The web works on advertising. Most websites have some sort of advertisement. Closely associated with advertising is the concept of tracking cookies. These are small text files that an ad company leaves on users’ computers to collect information about them: the sites visited, the articles clicked on, etc1. These tracking cookies allow advertisers to build a personalized profile of any user based on their browsing behavior to tailor ads according to their apparent preferences.
It’s not just advertising companies that like to track users’ movement across the web. Data collection companies use cookies to track movement across the web for analytics. Data collection by analytics companies can be used for two purposes. The first purpose is to provide website developers with more information about their audience: how a visitor landed on the page, what keyword search landed them there, was it through Facebook, etc. An example would be the service provided by Google Analytics, something I have deployed myself. The second purpose is to track the user himself: just like an ad company, tracking user movement across the web can be valuable data. An example would be the tracking done by Facebook on any site where a “Like!” button can be seen.
In and of itself, this behavior seems like a fairly reasonable compromise.

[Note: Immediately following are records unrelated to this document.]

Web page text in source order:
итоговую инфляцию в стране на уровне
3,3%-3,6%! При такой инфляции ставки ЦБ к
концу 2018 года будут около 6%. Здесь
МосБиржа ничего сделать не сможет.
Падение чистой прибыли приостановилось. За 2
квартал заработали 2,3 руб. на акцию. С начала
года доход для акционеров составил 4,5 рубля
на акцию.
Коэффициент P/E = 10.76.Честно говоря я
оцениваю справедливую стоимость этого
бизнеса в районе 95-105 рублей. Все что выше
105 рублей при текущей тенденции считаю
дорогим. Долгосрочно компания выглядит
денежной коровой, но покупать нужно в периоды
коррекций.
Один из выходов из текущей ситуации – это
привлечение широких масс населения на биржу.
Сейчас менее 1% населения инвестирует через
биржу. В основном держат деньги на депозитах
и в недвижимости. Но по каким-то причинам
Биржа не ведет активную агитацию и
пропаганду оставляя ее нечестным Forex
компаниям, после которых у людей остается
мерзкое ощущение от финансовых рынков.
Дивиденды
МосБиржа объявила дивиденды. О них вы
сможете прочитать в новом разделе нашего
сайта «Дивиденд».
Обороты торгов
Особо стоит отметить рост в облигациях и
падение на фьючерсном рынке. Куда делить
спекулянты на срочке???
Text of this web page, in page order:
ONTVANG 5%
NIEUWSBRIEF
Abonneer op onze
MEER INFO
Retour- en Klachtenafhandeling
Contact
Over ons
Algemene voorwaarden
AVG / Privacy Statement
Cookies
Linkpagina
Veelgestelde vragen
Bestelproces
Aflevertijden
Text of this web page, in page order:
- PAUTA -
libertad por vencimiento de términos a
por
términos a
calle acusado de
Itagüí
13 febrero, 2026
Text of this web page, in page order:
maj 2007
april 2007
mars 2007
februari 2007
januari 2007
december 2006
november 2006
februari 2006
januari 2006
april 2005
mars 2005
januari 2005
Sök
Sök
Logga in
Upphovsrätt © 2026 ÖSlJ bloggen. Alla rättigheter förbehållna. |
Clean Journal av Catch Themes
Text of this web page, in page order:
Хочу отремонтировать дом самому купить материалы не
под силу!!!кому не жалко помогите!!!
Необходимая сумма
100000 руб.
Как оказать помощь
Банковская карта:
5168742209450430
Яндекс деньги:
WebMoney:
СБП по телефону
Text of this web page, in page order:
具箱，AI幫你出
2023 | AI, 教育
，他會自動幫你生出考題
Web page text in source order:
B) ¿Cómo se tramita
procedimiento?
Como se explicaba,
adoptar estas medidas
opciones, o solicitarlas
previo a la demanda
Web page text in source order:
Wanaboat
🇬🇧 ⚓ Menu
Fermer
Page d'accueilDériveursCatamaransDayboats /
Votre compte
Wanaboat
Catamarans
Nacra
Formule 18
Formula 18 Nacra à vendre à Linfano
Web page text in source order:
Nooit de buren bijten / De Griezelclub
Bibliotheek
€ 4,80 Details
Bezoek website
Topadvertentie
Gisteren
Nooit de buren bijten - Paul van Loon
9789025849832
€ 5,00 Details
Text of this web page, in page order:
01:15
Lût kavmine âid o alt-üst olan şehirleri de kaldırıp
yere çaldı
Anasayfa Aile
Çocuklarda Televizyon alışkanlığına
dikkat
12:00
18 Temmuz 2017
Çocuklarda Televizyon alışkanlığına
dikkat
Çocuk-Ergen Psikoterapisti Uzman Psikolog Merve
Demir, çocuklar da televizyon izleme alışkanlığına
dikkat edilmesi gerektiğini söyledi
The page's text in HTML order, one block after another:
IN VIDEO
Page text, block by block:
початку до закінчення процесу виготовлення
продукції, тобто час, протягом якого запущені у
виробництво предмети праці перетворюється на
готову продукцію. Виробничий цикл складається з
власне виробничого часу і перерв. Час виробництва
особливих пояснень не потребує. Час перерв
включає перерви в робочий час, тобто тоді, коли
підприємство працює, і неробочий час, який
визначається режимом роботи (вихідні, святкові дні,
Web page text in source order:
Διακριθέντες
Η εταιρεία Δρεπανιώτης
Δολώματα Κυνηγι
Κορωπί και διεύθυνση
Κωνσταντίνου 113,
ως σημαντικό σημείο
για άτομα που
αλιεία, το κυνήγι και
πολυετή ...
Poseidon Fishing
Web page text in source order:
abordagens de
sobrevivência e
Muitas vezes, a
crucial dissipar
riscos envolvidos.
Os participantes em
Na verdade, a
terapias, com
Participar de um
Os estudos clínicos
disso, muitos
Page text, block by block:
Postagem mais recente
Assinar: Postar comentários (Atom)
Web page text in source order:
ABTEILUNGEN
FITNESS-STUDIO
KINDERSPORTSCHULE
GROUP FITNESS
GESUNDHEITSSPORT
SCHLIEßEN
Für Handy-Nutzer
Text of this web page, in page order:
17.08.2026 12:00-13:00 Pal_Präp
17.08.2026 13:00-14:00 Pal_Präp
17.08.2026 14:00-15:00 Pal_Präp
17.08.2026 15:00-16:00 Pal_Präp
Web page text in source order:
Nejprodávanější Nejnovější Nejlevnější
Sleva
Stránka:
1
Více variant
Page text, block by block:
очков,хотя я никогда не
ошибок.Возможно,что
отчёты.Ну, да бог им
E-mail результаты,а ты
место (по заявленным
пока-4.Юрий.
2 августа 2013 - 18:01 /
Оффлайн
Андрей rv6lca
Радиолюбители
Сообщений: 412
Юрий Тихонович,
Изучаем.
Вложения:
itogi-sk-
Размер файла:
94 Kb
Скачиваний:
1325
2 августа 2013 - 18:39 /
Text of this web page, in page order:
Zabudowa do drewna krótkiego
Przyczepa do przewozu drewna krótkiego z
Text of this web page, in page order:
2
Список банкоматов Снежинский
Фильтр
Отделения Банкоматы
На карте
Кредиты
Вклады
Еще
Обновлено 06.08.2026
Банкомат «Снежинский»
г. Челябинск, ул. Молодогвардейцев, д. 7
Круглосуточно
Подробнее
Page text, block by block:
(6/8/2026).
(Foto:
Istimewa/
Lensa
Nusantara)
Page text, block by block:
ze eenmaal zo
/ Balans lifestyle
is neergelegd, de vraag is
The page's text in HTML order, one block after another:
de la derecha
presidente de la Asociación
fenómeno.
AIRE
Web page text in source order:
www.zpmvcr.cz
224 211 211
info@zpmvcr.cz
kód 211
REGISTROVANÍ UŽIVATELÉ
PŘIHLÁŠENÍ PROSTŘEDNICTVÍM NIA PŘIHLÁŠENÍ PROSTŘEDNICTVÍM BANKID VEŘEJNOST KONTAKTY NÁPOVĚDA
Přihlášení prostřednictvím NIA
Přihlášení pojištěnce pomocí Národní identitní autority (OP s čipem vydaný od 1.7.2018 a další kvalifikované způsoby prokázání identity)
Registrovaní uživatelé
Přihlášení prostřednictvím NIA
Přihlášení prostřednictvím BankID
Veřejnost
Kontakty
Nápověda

A person visits a set of sites, and an ad company or data company collects some information that helps both advertisers and the end-user: the user might see ads relevant to their interests, and the ad company might attract a better click-through rate. However, one can quickly see how this behavior can be exploited by any company. If the collection company (ad or analytics) chooses to keep the data for long-term usage, it can become a privacy and security risk for the user. And that is exactly what has happened.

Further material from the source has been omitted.